• **Assignment**: Each entry below should appear again exactly as written, without pictures.

Dataset excerpts:
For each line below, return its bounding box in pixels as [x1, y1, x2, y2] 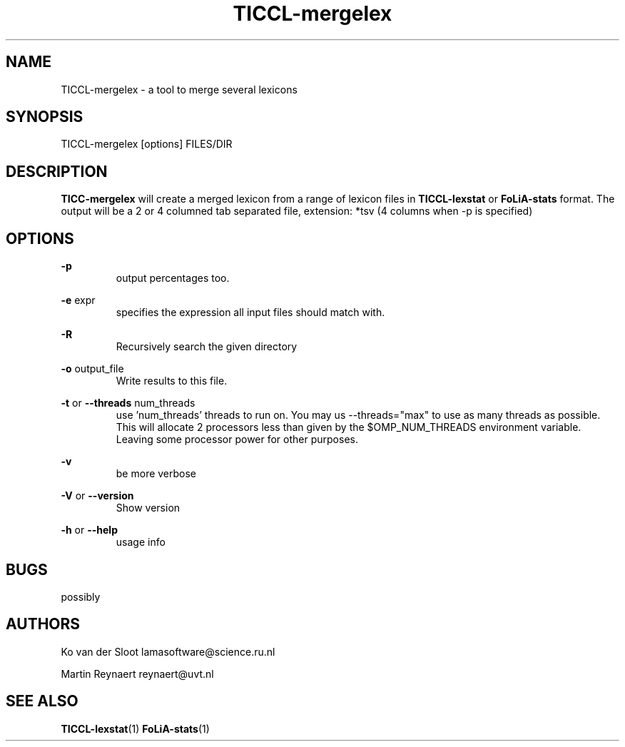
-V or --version [61, 489, 134, 502]
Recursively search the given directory [116, 340, 298, 353]
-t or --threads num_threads [61, 397, 195, 410]
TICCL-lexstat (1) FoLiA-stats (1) [61, 722, 210, 735]
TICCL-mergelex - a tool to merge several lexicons [61, 83, 298, 96]
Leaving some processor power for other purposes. [116, 433, 358, 446]
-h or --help [61, 524, 118, 537]
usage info [116, 536, 166, 549]

• **Written solution**:
For each line below, return its bounding box in pixels as [x1, y1, x2, y2] 
-V or --version [61, 489, 134, 502]
Recursively search the given directory [116, 340, 298, 353]
-t or --threads num_threads [61, 397, 195, 410]
TICCL-lexstat (1) FoLiA-stats (1) [61, 722, 210, 735]
TICCL-mergelex - a tool to merge several lexicons [61, 83, 298, 96]
Leaving some processor power for other purposes. [116, 433, 358, 446]
-h or --help [61, 524, 118, 537]
usage info [116, 536, 166, 549]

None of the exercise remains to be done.